Emerson “Bill” Peet, a resident of Mount Vernon Towers, tries navigating along Mount Vernon Highway to visit his mother who lives less than a mile away, but the city’s lack of consistent sidewalks make his journey an hours-long odyssey.

 

It’s just under a mile from Emerson “Bill” Peet’s home in Mount Vernon Towers to his mother’s home in Sandy Springs. But for Peet, the trip is an hours-long odyssey he has to plan a day around and risk his life to complete.

That’s because Peet uses a wheelchair, and Mount Vernon Highway’s pedestrian paths are a jigsaw puzzle of dead-end, broken or nonexistent sidewalks. On a recent trip down that street, Peet pointed out the spot where a police officer stopped him several weeks ago for rolling in the road because there is no sidewalk.

“He said, ‘Well, don’t be out here [in the street] anymore,’” Peet recalled, as if he and not the lack of sidewalks was the problem. “If you’re on wheels, you’re forced to break the law.”

Peet, 50, has used a wheelchair since 1991, when a brain injury gave him severe balance problems. He’s become a popular figure at Mount Vernon Towers, dubbed its “mayor” by fellow residents, in his three years there.

But he’s not new to the area—he’s a Sandy Springs native who grew up in the Mount Vernon Woods neighborhood. As the suburb became a city, he saw the increase in sidewalks.

“It’s come in leaps and bounds, and now there’s something, but not near enough,” Peet said of Sandy Springs’ sidewalk installations.

The city has spent millions fixing and installing sidewalks, and the City Council regularly debates ways to do more. City spokeswoman Sharon Kraun said the city is also working with the Atlanta Regional Commission on a “Complete Streets” plan, which designs streets for various types of users, not just cars.

“We have been, from Day One, attacking the sidewalks, trying to upgrade, improve and add,” Kraun said. “We’ve got a lot of years to make up for. We’re very conscious of that.”

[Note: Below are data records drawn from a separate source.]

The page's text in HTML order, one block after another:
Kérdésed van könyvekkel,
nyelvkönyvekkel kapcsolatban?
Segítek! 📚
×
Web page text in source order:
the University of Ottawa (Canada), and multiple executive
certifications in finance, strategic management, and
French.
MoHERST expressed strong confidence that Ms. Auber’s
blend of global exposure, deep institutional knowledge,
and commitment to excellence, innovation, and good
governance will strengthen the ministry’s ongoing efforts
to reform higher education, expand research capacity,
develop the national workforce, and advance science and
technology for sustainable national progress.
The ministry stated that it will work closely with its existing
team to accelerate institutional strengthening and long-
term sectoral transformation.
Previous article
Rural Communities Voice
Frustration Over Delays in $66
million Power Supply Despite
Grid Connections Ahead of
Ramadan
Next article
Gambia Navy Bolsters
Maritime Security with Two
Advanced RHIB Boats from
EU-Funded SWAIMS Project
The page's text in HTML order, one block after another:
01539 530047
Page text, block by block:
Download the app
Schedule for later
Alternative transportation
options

City leaders often cite some good reasons for their sidewalk efforts, such as attracting active millennials to shopping districts or getting kids safely to schools. But spending a couple of hours traveling with Peet shows a more basic issue: sidewalk conditions that make it difficult and dangerous for many residents to visit businesses they like and people they love.

Peet and his mother both live on the north side of Mount Vernon Highway, but there’s no direct sidewalk route. Peet only got a few hundred feet before the sidewalk abruptly ended, forcing him to cross the busy road.

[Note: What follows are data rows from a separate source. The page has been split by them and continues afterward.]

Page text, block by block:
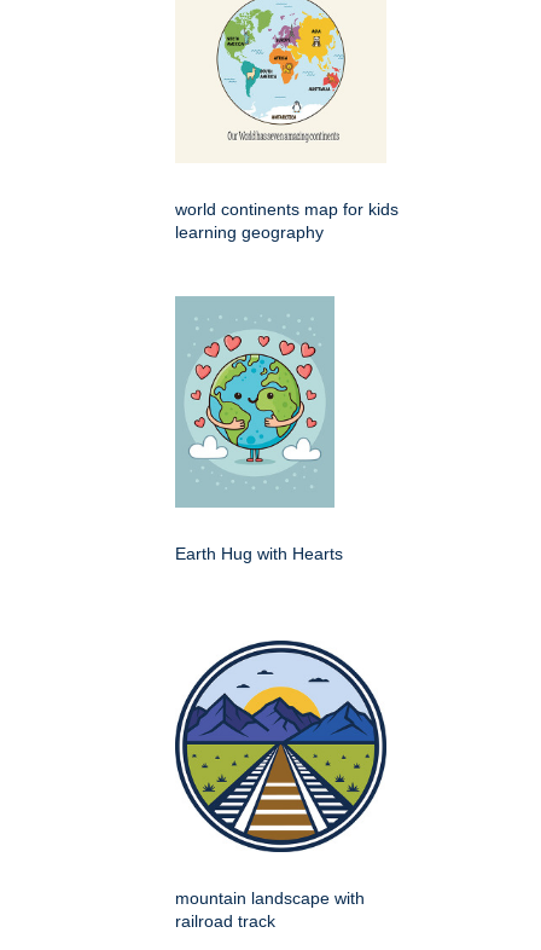
world continents map for kids
learning geography
Earth Hug with Hearts
mountain landscape with
railroad track
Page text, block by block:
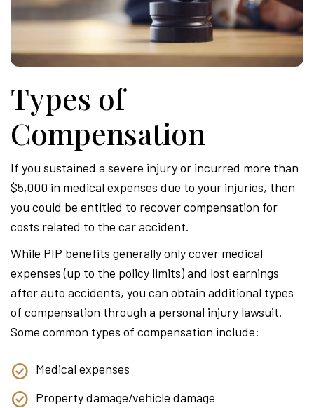
Types of
Compensation
If you sustained a severe injury or incurred more than
$5,000 in medical expenses due to your injuries, then
you could be entitled to recover compensation for
costs related to the car accident.
While PIP benefits generally only cover medical
expenses (up to the policy limits) and lost earnings
after auto accidents, you can obtain additional types
of compensation through a personal injury lawsuit.
Some common types of compensation include:
Medical expenses
Property damage/vehicle damage
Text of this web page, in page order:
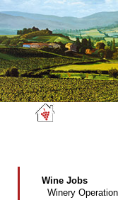
Wine Jobs
Winery
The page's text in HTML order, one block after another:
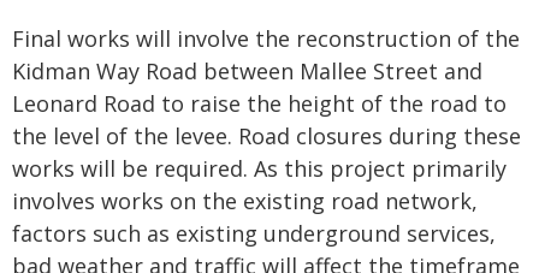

There’s a useable sidewalk in front of the library and Mount Vernon Presbyterian School, but Peet soon ran into a open construction trench cut right through it, forcing him into the street again. From Glenridge Drive, Peet faces an 875-foot stretch of road with no sidewalk at all. Along the way, he faces some steep slopes and ramps, a challenge he copes with by pushing himself backward in his chair.

It’s a similar story on the way back. “This is great,” Peet said of a wide, smooth sidewalk—until it ended in a muddy trail that led to a curb with no ramps.

Peet said there are many parts of town he would like to visit, but doesn’t because “it’s so much to do alone.”

Tipped off to a little-known, wheelchair-friendly back path to Trader Joe’s, Peet paused and said, “That would open up a whole new world to me.” Trader Joe’s is next door to Mount Vernon Towers.

 

Eric Mowris, right, a friend of Emerson “Bill” Peet, helps Peet navigate part of Mount Vernon Highway where a sidewalk abruptly ends in a muddy trail..

Eric Mowris, right, a friend of Emerson “Bill” Peet, helps Peet navigate a section of Mount Vernon Highway where the sidewalk abruptly ends in a muddy trail.

That tip came from Peet’s new friend, Eric Mowris, whose mother just moved into the Towers. Eric and wife Cheryl recently moved to Sandy Springs, too. buying a small home on Hilderbrand Drive. The Mowrises are poster children for the empty nesters the city wants to attract with its downtown redevelopment, which is partly sold on new sidewalks.

“I chose to live here in part…because Sandy Springs has stated its intent to be a walkable community,” Eric Mowris said.

Sidewalks in his area are pretty good, Mowris said, though with such obvious gaps as a trail worn in the grass on Hammond Drive and such dangers as short times on pedestrian-crossing signals.

While helping Peet around Mount Vernon’s obstacles, Mowris displayed a print-out for the new City Springs project and pointed out how many times its description calls it “walkable.”

“I never heard that term ‘walkable,’” Peet said.

“I’m learning as much as you are,” Peet said as he and Mowris traded tales of navigating Sandy Springs sidewalks.